In one embodiment, the method further comprises the steps of transposing the seismic signal from the up axis accelerometer to give the seismic signal in the vertical axis; transposing the seismic signal from the along axis accelerometer to give the seismic signal in the horizontal along axis; and transposing the seismic signal from the across axis accelerometer to give the seismic signal in the horizontal across axis.
Preferably, each signal is referenced to the vertical and horizontal planes with the along line lying in the same vertical plane as the along axis of the sensor.
In one embodiment calculation of the transposition of the signal is implemented in real time. Alternatively, calculation of the transposition of the signal may be made during processing of seismic data.
Alternatively, the method comprises the step of using geophones to collect seismic data. Typically one geophone is fixed in the same axis as each accelerometer.

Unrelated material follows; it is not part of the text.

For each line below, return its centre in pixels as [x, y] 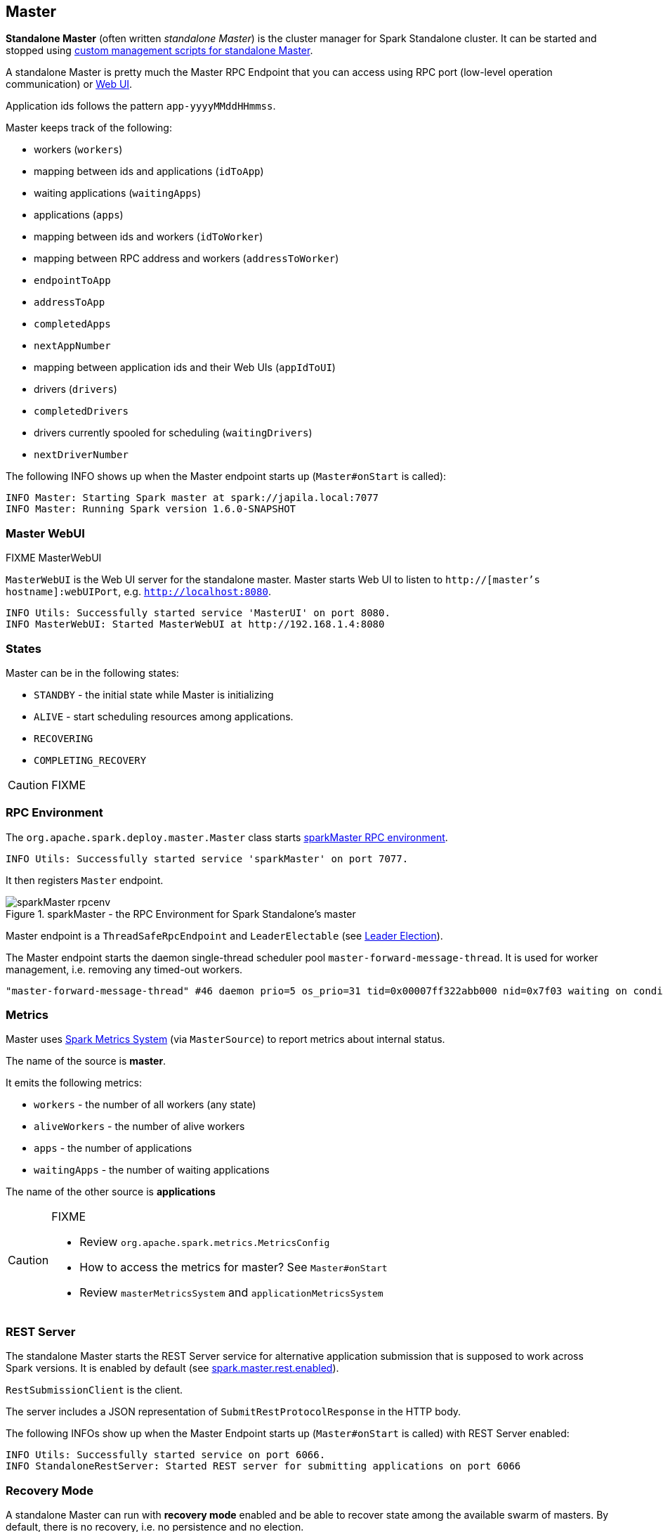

Preferably in this alternative the method further comprises the step of using each geophone to measure the seismic signal component in its axis. Typically, the method further comprises transposing seismic signals from each geophone to give the seismic signal in its required axis.
Typically, the method further comprises the step of using orthogonally disposed magnetic sensors to determine the orientation of the seismic sensor apparatus relative to North. More preferably, the seismic signals are transposed to a North and vertical reference frame. A more accurate calculation of vertical may be also made using alignment information from the magnetic sensors.